Paediatric population: There is no relevant use of Nerlynx in the paediatric population in the indication breast cancer.
Method of administration: Nerlynx is for oral use. The tablets should be swallowed whole preferably with water and should not be crushed or dissolved, and should be taken with food, preferably in the morning (see Pharmacology: Pharmacokinetics under Actions).
Overdosage
There is no specific antidote, and the benefit of haemodialysis in the treatment of Nerlynx overdose is unknown.

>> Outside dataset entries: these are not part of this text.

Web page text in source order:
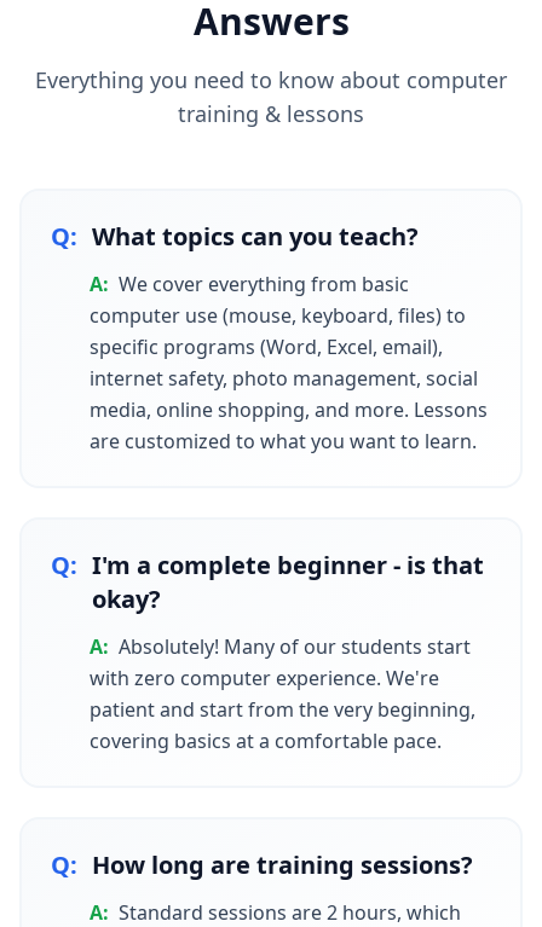
Answers
Everything you need to know about computer
training & lessons
Q: What topics can you teach?
A: We cover everything from basic
computer use (mouse, keyboard, files) to
specific programs (Word, Excel, email),
internet safety, photo management, social
media, online shopping, and more. Lessons
are customized to what you want to learn.
Q: I'm a complete beginner - is that
okay?
A: Absolutely! Many of our students start
with zero computer experience. We're
patient and start from the very beginning,
covering basics at a comfortable pace.
Q: How long are training sessions?
A: Standard sessions are 2 hours, which

In the event of an overdose, administration should be withheld and general supportive measures undertaken.
In the clinical trial setting, adverse reactions associated with overdose were most commonly diarrhoea, with or without nausea, vomiting and dehydration.
In a dose escalation study in healthy volunteers, single oral doses of Nerlynx up to 800 mg were administered. The frequency and severity of gastrointestinal disorders (diarrhoea, abdominal pain, nausea and vomiting) appeared to be dose-related. Single doses of Nerlynx greater than 800 mg have not been administered in the clinical studies.
Contraindications
Hypersensitivity to the active substance or to any of the excipients listed in Description.
Co-administration with the following medical products that are strong inducers of the CYP3A4/Pgp isoform of cytochrome P450: carbamazepine, phenobarbital, phenytoin (antiepileptics); St John's wort (Hypericum perforatum) (herbal product); rifampicin (antimycobacterial).
Co-administration with moderate CYP3A4/P-gp inhibitors: fluconazole (antifungal); diltiazem, verapamil (calcium-channel blockers); erythromycin (antibiotic).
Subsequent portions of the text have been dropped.